In our country, with a limited choice, you could come across some rather strange things - for example, lipstick that appeared. The first imported lipstick was German, two or three eye-catching tones, but beautiful, and everyone rushed to paint their lips. Previously, there was a fashion for one shade, but now there are many different ones. They say that the shape of the “smeared” lipstick that a woman uses most often can even determine her character. Scientists believe that lipstick has protective functions and prevents lip cancer. But the purpose of this “important little thing” is best described in the famous Yardley advertisement of the 60s, which depicts tubes of lipstick in a cartridge belt: “lipstick is a “woman’s weapon.”

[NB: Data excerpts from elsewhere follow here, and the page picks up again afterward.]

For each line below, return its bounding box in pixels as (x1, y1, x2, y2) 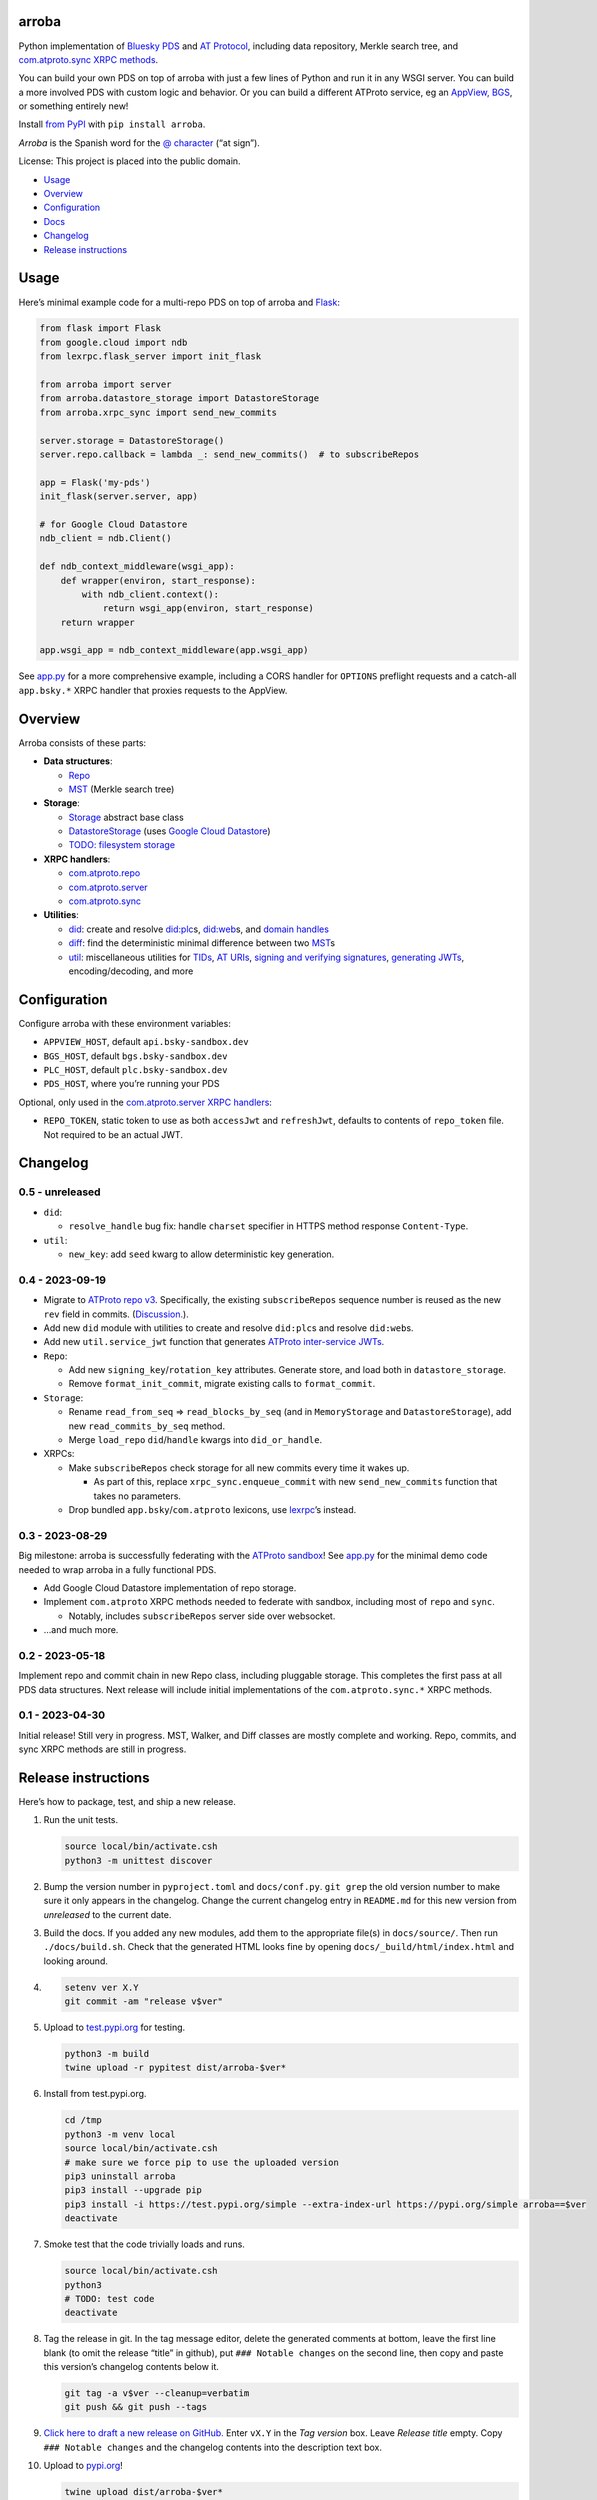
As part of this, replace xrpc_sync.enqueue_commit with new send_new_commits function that (93, 1476, 498, 1488)
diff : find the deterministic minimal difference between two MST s (68, 937, 335, 949)
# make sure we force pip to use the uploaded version (64, 2156, 339, 2168)
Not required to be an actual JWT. (43, 1128, 184, 1140)
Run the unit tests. (43, 1814, 119, 1826)
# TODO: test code (64, 2293, 155, 2304)
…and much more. (43, 1624, 119, 1636)
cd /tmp (64, 2115, 102, 2126)
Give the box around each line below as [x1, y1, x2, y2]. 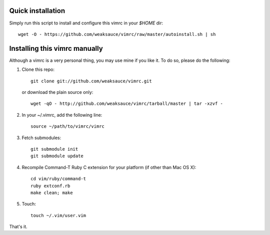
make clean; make [30, 190, 73, 196]
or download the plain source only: [21, 89, 93, 95]
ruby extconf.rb [30, 183, 70, 189]
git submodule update [30, 153, 83, 159]
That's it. [9, 224, 27, 230]
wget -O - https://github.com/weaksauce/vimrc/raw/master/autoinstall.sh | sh [18, 31, 216, 37]
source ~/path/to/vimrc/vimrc [30, 124, 105, 129]
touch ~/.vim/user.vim [30, 213, 86, 218]
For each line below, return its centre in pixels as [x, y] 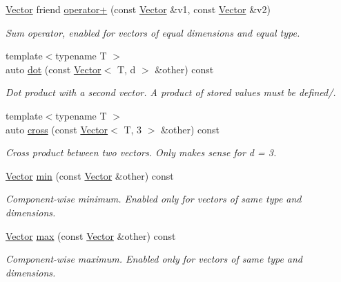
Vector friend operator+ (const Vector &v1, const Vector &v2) [138, 9]
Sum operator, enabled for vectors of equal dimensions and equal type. [153, 32]
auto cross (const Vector [57, 129]
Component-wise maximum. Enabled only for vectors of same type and [154, 259]
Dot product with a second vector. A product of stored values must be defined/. [171, 92]
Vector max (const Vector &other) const [91, 235]
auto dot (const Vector [53, 69]
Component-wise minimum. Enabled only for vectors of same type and [154, 199]
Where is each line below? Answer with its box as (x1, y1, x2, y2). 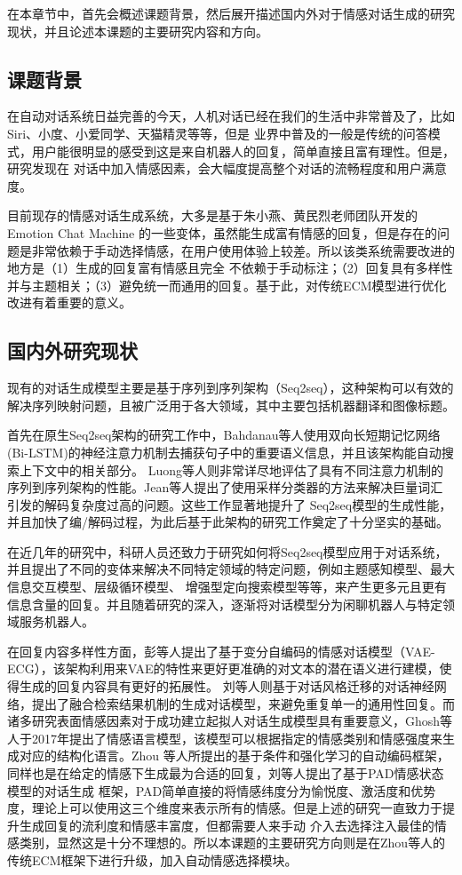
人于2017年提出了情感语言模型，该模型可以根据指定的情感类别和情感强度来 (7, 728, 442, 747)
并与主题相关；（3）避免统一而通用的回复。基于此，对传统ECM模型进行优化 (7, 275, 447, 294)
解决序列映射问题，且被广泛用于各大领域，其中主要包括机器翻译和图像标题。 (7, 395, 455, 414)
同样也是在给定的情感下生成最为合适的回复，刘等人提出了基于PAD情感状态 (7, 764, 444, 782)
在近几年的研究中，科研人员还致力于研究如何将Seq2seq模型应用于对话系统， (7, 542, 448, 561)
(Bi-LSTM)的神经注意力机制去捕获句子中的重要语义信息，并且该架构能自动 (7, 442, 442, 461)
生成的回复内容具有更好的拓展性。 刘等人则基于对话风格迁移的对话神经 (19, 677, 434, 696)
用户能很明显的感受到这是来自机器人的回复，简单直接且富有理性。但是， (31, 141, 455, 160)
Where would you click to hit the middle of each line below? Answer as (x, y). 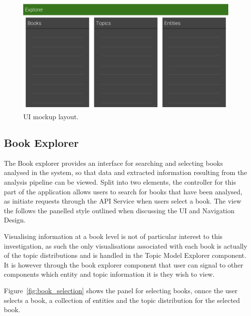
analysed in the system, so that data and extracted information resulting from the (125, 172)
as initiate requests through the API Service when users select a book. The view (123, 201)
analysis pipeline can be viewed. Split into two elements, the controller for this (120, 182)
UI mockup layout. (51, 117)
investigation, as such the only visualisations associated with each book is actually (126, 245)
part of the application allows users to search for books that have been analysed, (123, 191)
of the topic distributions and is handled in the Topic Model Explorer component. (125, 255)
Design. (15, 220)
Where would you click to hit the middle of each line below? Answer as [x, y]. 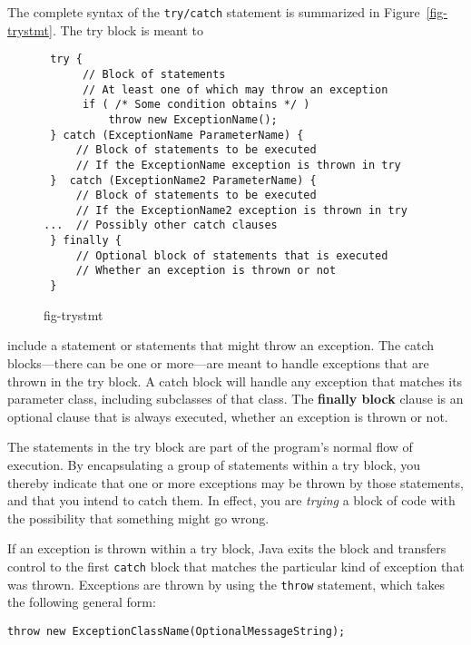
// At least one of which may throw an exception [235, 89]
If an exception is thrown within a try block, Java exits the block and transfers [227, 548]
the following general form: [82, 602]
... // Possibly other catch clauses [161, 225]
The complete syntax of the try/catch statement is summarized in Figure [214, 12]
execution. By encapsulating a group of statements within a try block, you [214, 464]
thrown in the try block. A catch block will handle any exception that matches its [235, 381]
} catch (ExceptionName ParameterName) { [177, 135]
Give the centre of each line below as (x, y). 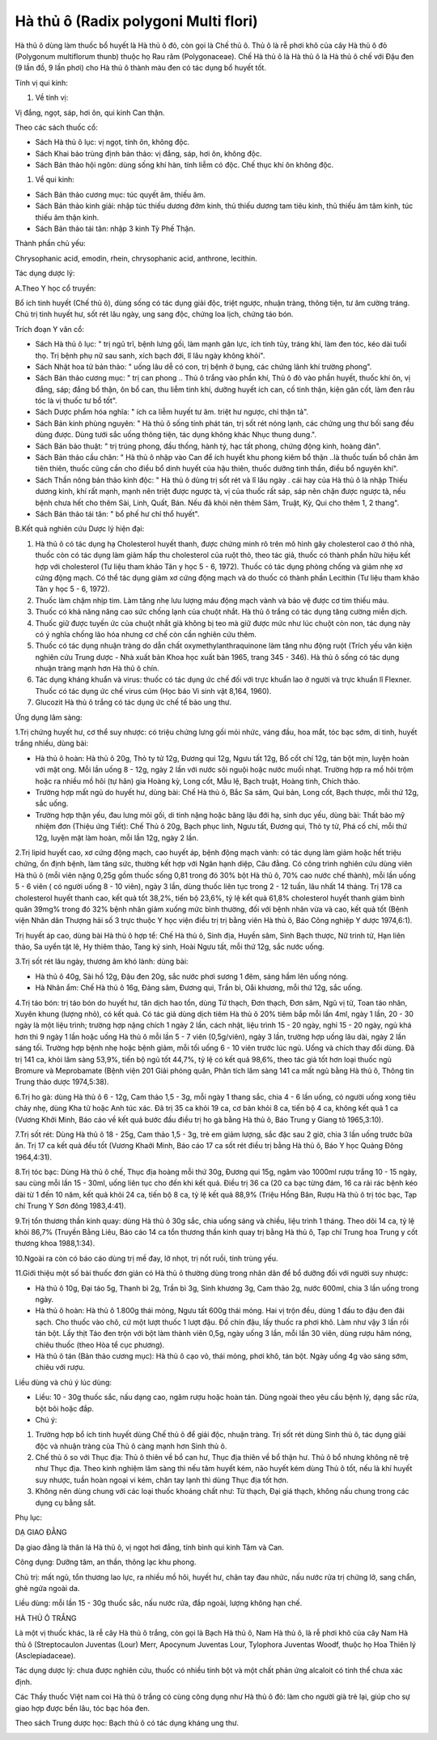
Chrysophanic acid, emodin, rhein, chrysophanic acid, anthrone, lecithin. (136, 258)
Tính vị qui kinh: (41, 83)
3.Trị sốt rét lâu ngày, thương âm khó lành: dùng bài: (102, 961)
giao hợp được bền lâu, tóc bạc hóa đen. (82, 1708)
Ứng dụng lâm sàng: (49, 717)
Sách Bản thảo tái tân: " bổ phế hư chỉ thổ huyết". (117, 514)
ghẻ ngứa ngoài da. (47, 1588)
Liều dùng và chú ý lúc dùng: (64, 1382)
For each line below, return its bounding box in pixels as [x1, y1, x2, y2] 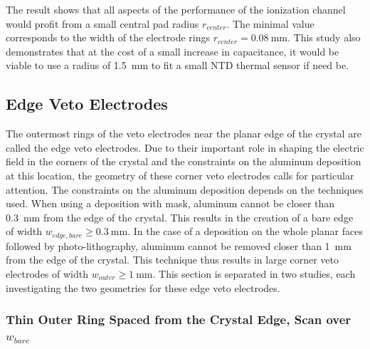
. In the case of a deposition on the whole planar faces [127, 224, 363, 239]
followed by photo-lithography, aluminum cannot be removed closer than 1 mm [6, 238, 351, 253]
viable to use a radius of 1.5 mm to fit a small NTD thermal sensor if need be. [6, 58, 349, 73]
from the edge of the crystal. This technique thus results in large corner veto [6, 252, 339, 267]
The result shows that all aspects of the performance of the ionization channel [6, 2, 346, 16]
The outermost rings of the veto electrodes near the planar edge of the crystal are [6, 126, 361, 141]
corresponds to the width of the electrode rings [6, 30, 210, 45]
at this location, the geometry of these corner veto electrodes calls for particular [6, 167, 354, 182]
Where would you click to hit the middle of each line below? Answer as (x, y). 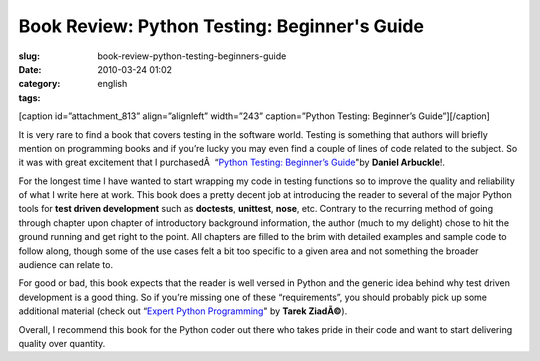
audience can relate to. (66, 265)
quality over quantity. (62, 343)
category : (39, 84)
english (112, 84)
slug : (29, 56)
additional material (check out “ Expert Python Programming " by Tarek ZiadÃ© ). (183, 311)
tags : (29, 97)
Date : (30, 69)
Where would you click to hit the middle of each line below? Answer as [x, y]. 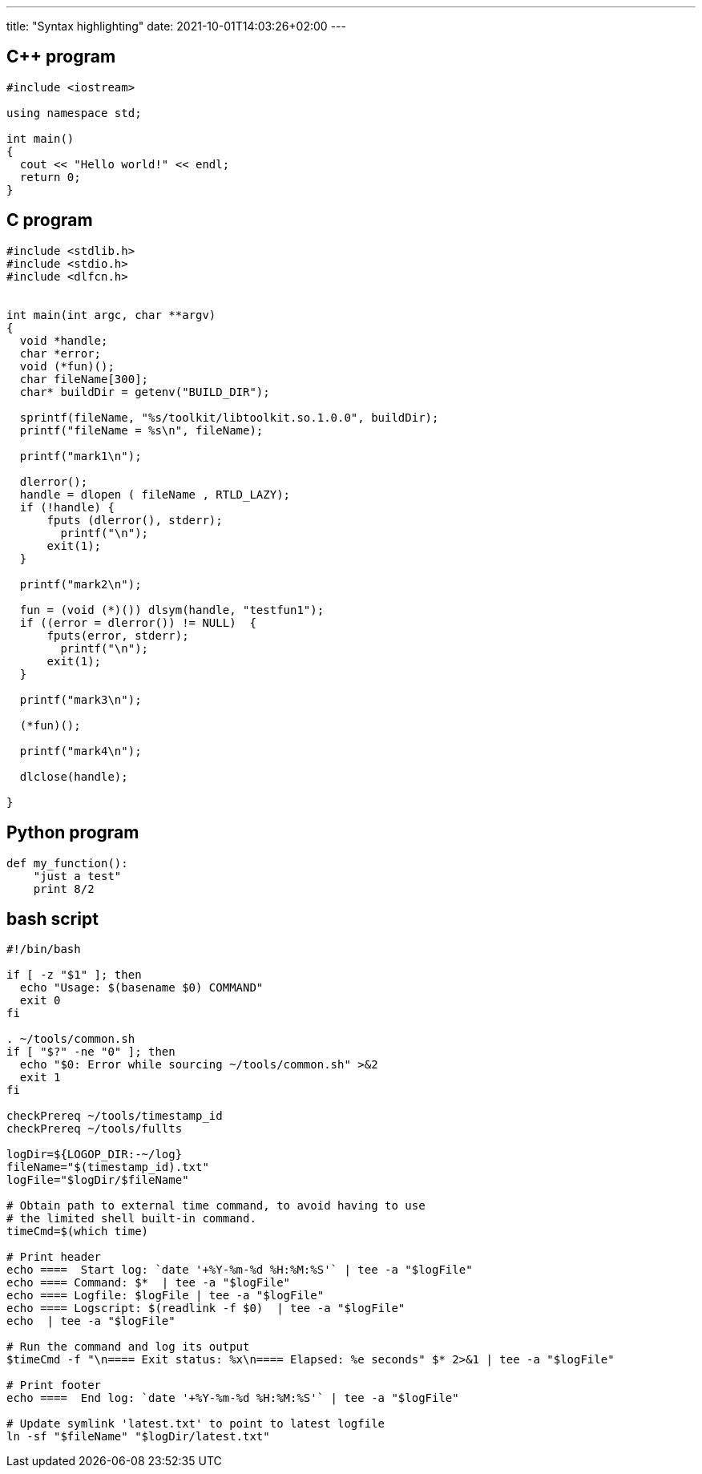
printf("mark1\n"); [81, 456]
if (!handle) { [67, 507]
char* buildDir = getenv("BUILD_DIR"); [145, 392]
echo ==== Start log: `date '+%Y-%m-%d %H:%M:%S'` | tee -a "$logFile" [240, 1270]
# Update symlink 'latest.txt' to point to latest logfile [196, 1424]
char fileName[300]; [84, 379]
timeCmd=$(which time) [78, 1232]
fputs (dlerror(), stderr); [135, 520]
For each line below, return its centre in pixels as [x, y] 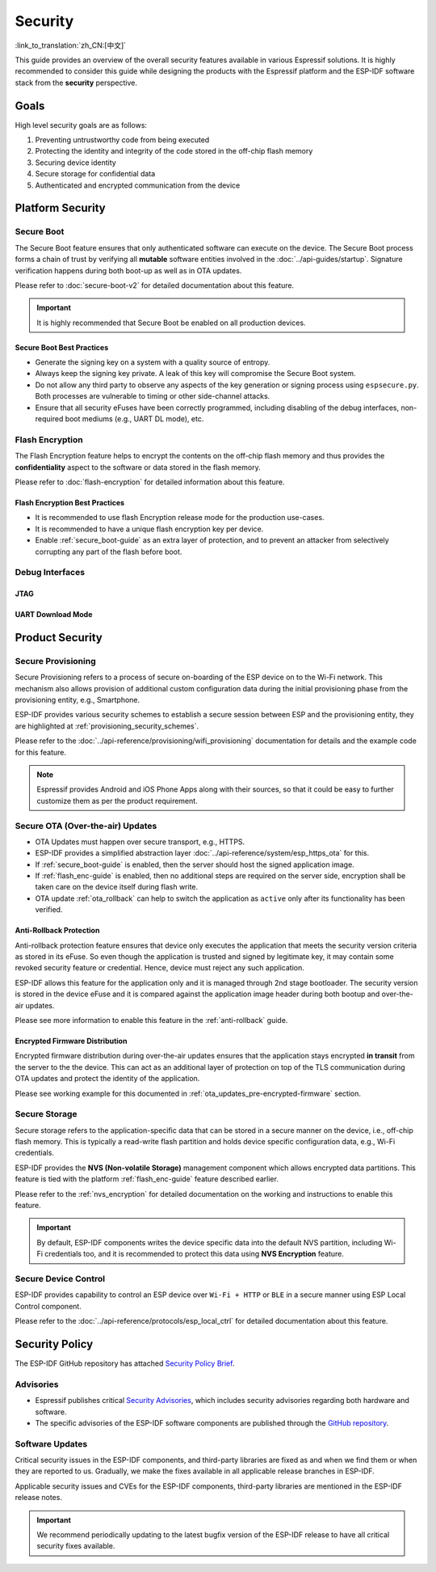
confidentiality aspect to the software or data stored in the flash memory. [138, 467]
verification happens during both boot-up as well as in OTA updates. [128, 270]
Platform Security [60, 208]
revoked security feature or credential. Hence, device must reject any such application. [159, 968]
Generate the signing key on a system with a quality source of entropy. [153, 362]
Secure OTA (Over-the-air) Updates [86, 826]
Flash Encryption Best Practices [70, 502]
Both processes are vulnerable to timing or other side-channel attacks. [153, 396]
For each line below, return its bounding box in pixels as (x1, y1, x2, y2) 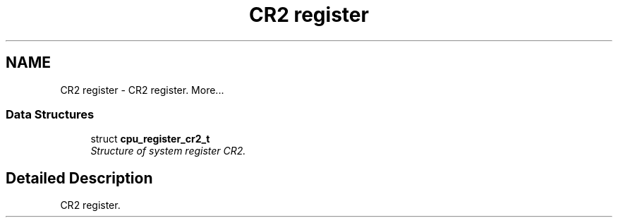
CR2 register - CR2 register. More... (60, 83, 224, 96)
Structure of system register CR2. (90, 145, 246, 157)
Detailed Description (6, 169, 153, 187)
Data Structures (6, 107, 95, 121)
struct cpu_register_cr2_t (90, 133, 210, 145)
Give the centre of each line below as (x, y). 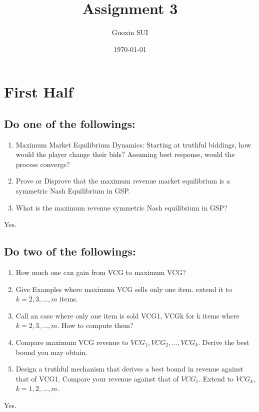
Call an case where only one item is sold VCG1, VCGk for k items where (127, 315)
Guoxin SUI (130, 32)
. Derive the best (224, 342)
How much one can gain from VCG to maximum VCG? (101, 272)
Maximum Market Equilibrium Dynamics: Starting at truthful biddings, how (133, 144)
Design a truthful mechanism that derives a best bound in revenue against (129, 369)
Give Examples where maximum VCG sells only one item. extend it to (124, 289)
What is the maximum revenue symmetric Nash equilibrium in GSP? (121, 207)
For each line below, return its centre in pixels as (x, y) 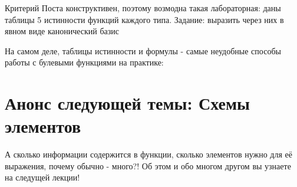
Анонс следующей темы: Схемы (127, 103)
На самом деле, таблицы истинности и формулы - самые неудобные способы (143, 50)
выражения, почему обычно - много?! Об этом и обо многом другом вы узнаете (148, 165)
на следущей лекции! (42, 177)
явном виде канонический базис (62, 31)
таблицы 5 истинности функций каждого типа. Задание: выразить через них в (144, 19)
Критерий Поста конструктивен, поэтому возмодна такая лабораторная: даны (143, 8)
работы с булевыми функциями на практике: (84, 62)
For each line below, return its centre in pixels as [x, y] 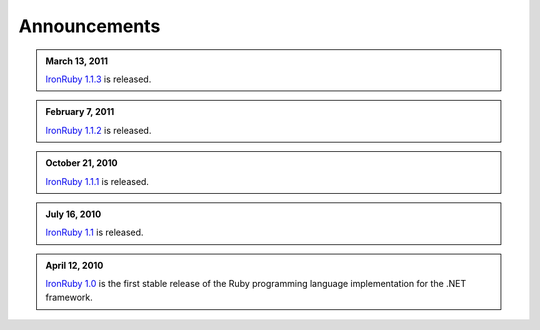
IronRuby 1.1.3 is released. [98, 79]
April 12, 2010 [74, 265]
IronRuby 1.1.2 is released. [98, 130]
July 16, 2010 [73, 214]
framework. [69, 297]
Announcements [89, 26]
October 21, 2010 [81, 163]
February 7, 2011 [80, 112]
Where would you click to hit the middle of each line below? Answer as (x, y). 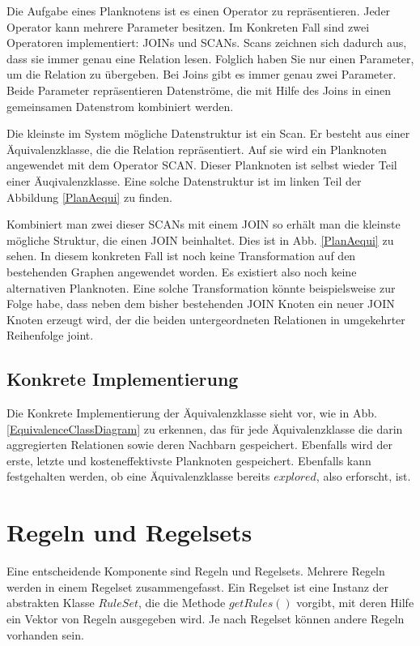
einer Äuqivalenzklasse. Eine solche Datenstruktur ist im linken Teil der (184, 180)
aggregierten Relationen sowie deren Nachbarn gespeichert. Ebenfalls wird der (199, 445)
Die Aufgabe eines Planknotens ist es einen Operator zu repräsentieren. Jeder (199, 11)
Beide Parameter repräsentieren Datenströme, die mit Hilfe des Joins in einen (199, 90)
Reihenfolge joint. (50, 335)
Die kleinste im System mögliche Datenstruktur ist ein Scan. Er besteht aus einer (208, 133)
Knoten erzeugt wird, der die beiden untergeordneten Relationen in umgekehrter (206, 319)
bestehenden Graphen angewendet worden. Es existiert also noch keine (182, 271)

Nowadays, this is an integral attribute of women's “war paint”. It is believed that a representative of the fair half of humanity who uses lipstick eats about 35 kg of it in her life, and the strong one gets 3-4 kg. Of course, this happens as a result of kissing (by the way, the world record listed in the Guinness Book of 8001 kisses in 8 hours).

Doctors, wondering whether such cosmetics are dangerous to health, found out that lipstick poisoning is possible if you eat three tubes in a row on an empty stomach.

The first legislative act regulating the composition of decorative products was adopted in the United States, then the EU countries joined in. In Russia they adhere to European standards. The latest generation lipsticks are made from natural fats and are absolutely harmless.

Lipstick is now even useful: it protects the delicate skin of the lips from environmental aggression, and, depending on the texture, can nourish or moisturize. You should focus on both a satisfying appearance and a comfortable feeling - the chosen lipstick should not leave your lips feeling dry.

Today, so-called liposomes or microcapsules are widely used, which are added to lipstick to moisturize the delicate skin of the lips.

Protection against exposure to light and ultraviolet rays effectively protects against free radicals. As a result, wrinkles form. But when using modern lip creams and powders, “radicals” have absolutely no chance, because the antioxidants included in their composition take care of this: vitamins E and A, as well as valuable varieties of wax and oils.

And other experts began to notice what her “Lipstick” says about a woman’s character.

supporters of “lipstick psychodiagnostics” believe that if a woman, when painting her lips, does not change the original form of sharpening of her shaft, this means adherence to established rules, consistency, shyness, restraint.

If the lipstick grinds off “by itself” at an acute angle, then its owner is an opponent of restrictions, is open to communication, picky in choosing friends, is an ardent person who will not mince words and is quite self-confident.

The uniform rounding of the lipstick with the remaining sharp tip indicates that the most important thing for a lady is home and family; loneliness brings her great suffering. On the other hand, she can be domineering and stubborn.
The flat top of the lipstick as a business card speaks of the scrupulousness and reliability of a woman who does not hesitate to make decisions, and is very worried in the absence of their approval. The high morality of such a person is complemented by caution and increased attention to one’s own appearance and health.

Not often, but there is a concave top of the lipstick. Her owner is brave, enterprising and meticulous. Representatives of bohemia and the occult wear lipstick sharpened on both sides, like a screwdriver. They are cheerful, inquisitive, need attention and love to be in the center of events.

The choice of lipstick color, according to the mentioned experts, also “speaks”: red is supposedly chosen by life-loving women, pink by romantic women, orange-red by extravagant women, and pearl shades by career women.